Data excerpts
☆ ☆ ☆ ☆ ☆

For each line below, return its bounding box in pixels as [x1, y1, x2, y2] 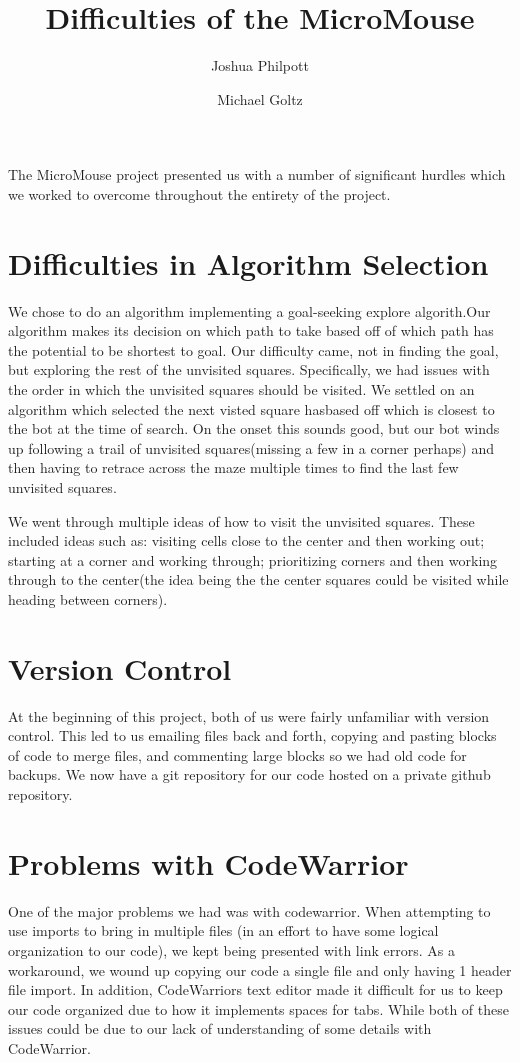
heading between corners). [8, 588, 168, 609]
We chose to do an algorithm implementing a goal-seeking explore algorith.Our [8, 300, 491, 321]
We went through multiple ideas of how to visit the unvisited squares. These [8, 510, 475, 531]
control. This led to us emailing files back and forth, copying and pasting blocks [8, 725, 497, 746]
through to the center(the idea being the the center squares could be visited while [8, 569, 509, 590]
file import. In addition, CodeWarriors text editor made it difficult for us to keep [8, 979, 503, 1000]
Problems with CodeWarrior [8, 842, 409, 883]
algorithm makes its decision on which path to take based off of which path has [8, 320, 494, 341]
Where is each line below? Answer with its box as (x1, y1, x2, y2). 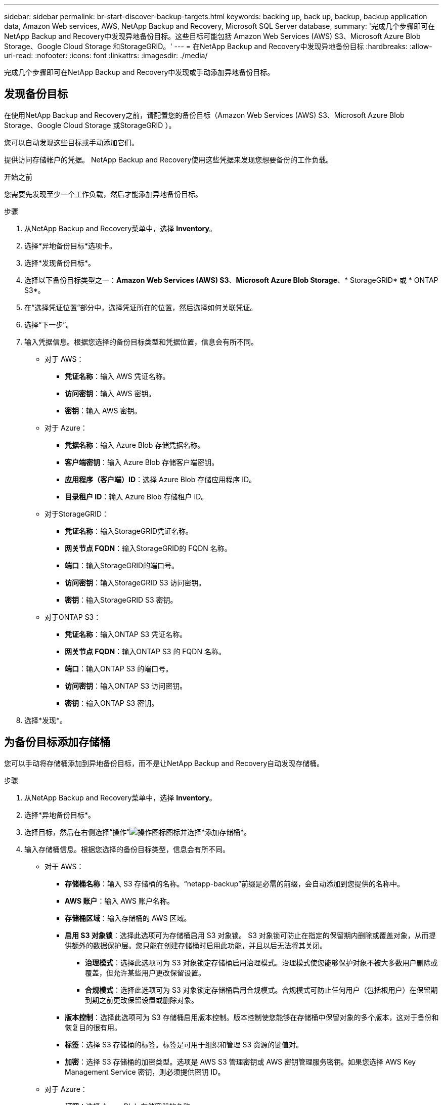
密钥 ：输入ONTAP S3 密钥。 (65, 698, 159, 707)
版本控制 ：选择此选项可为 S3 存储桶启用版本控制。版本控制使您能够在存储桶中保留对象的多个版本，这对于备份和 (65, 1012, 439, 1022)
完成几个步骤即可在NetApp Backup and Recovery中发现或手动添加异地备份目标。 (4, 68, 275, 76)
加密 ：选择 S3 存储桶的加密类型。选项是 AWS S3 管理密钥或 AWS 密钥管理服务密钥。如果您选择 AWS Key (65, 1057, 416, 1066)
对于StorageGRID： (45, 509, 109, 518)
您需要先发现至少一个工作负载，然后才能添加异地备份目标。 (4, 189, 202, 198)
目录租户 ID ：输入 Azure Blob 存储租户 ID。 (65, 492, 208, 501)
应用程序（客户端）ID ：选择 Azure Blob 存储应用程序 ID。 (65, 475, 256, 484)
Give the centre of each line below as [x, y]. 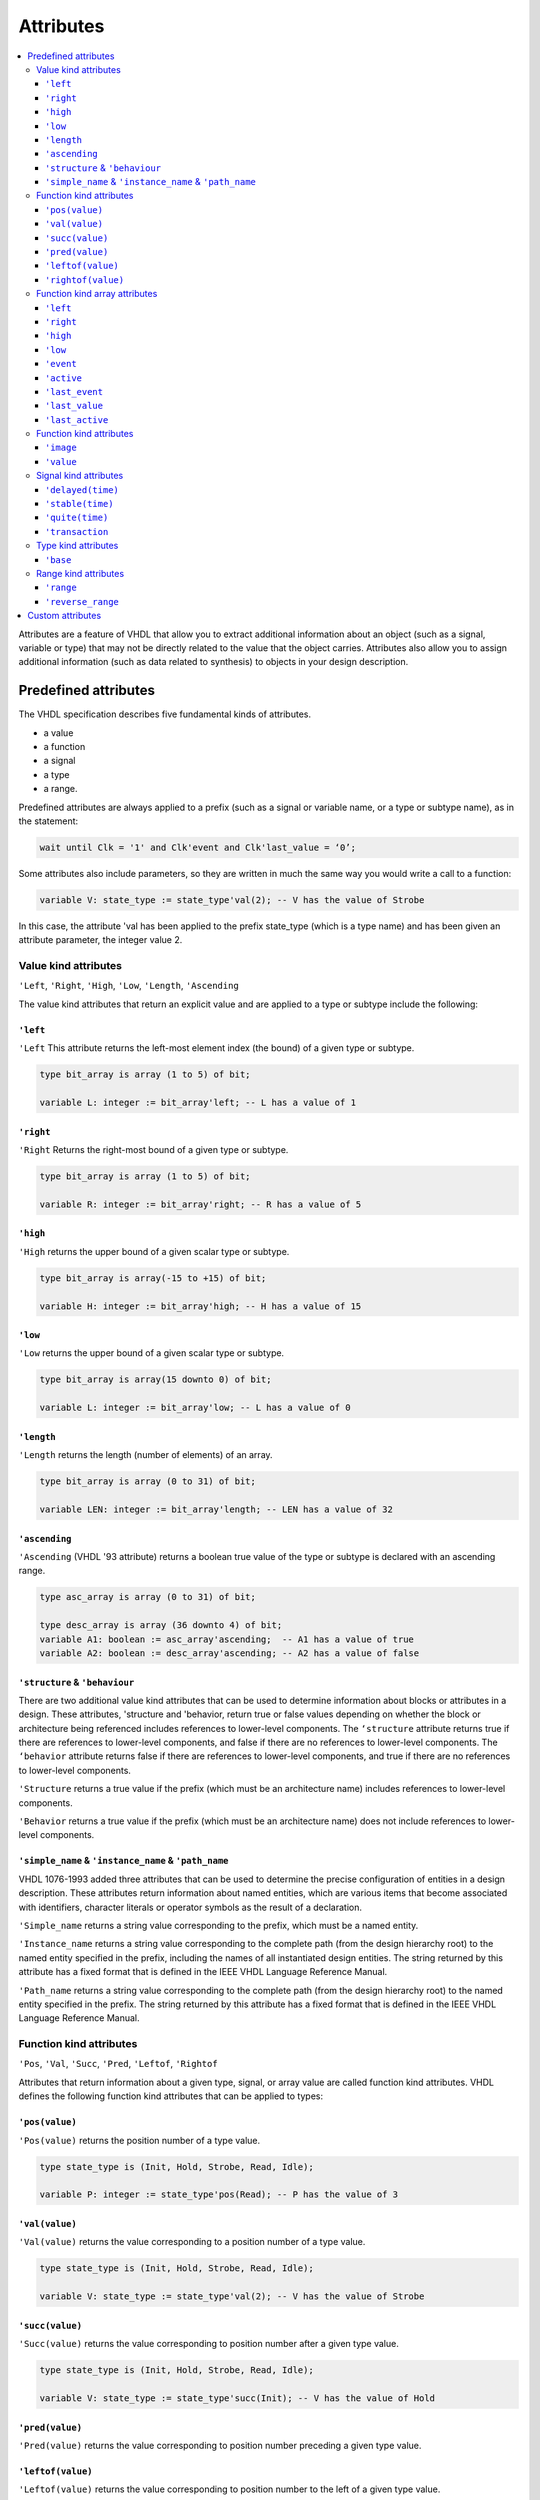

☆ ☆ ☆ ☆ ☆

Work task: When you output the entries, keep each line exactly as it is and leave out any pictures.

Task response:
For each line below, return its bounding box in pixels as [x1, y1, x2, y2] 
heading between corners). [8, 588, 168, 609]
We chose to do an algorithm implementing a goal-seeking explore algorith.Our [8, 300, 491, 321]
We went through multiple ideas of how to visit the unvisited squares. These [8, 510, 475, 531]
control. This led to us emailing files back and forth, copying and pasting blocks [8, 725, 497, 746]
through to the center(the idea being the the center squares could be visited while [8, 569, 509, 590]
file import. In addition, CodeWarriors text editor made it difficult for us to keep [8, 979, 503, 1000]
Problems with CodeWarrior [8, 842, 409, 883]
algorithm makes its decision on which path to take based off of which path has [8, 320, 494, 341]
Where is each line below? Answer with its box as (x1, y1, x2, y2). 
密钥 ：输入ONTAP S3 密钥。 (65, 698, 159, 707)
版本控制 ：选择此选项可为 S3 存储桶启用版本控制。版本控制使您能够在存储桶中保留对象的多个版本，这对于备份和 (65, 1012, 439, 1022)
完成几个步骤即可在NetApp Backup and Recovery中发现或手动添加异地备份目标。 (4, 68, 275, 76)
加密 ：选择 S3 存储桶的加密类型。选项是 AWS S3 管理密钥或 AWS 密钥管理服务密钥。如果您选择 AWS Key (65, 1057, 416, 1066)
对于StorageGRID： (45, 509, 109, 518)
您需要先发现至少一个工作负载，然后才能添加异地备份目标。 (4, 189, 202, 198)
目录租户 ID ：输入 Azure Blob 存储租户 ID。 (65, 492, 208, 501)
应用程序（客户端）ID ：选择 Azure Blob 存储应用程序 ID。 (65, 475, 256, 484)
Give the centre of each line below as [x, y]. 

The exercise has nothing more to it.